| PROBLEM |
Look through the listing and report every line that has "direction" in it.

***** DATA PROVIDED *****

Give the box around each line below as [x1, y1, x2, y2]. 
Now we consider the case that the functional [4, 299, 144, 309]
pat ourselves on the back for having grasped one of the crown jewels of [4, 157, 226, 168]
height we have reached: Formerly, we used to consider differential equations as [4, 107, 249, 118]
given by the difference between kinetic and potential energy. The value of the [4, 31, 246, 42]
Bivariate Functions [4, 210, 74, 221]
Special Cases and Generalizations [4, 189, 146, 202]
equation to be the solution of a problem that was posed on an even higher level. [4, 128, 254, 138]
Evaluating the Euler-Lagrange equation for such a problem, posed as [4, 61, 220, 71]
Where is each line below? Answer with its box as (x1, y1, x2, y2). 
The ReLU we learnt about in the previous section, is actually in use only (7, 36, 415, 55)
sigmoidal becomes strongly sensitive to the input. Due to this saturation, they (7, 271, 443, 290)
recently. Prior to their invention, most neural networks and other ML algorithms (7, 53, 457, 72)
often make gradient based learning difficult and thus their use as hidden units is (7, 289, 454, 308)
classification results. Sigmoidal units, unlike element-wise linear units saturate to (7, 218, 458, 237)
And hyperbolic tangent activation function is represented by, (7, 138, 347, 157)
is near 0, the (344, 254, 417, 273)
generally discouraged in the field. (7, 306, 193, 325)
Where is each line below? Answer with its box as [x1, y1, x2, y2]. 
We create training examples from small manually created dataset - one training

*****
***** DATA PROVIDED *****

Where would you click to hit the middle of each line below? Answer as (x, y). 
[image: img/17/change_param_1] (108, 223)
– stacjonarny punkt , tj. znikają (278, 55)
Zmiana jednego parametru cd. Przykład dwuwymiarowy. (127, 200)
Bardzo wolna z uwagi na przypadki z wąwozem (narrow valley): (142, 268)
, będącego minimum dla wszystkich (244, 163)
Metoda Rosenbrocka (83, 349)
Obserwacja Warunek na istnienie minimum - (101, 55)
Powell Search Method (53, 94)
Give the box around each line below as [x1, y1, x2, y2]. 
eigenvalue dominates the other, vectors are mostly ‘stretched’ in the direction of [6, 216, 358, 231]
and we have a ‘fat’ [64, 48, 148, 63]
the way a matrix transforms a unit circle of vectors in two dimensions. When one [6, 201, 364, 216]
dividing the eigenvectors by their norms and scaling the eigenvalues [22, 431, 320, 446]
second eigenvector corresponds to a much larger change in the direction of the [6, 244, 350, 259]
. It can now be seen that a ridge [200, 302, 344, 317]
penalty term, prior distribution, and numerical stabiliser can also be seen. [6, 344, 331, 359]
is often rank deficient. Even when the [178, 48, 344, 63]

*****

| ANSWER AREA |
eigenvalue dominates the other, vectors are mostly ‘stretched’ in the direction of [6, 216, 358, 231]
second eigenvector corresponds to a much larger change in the direction of the [6, 244, 350, 259]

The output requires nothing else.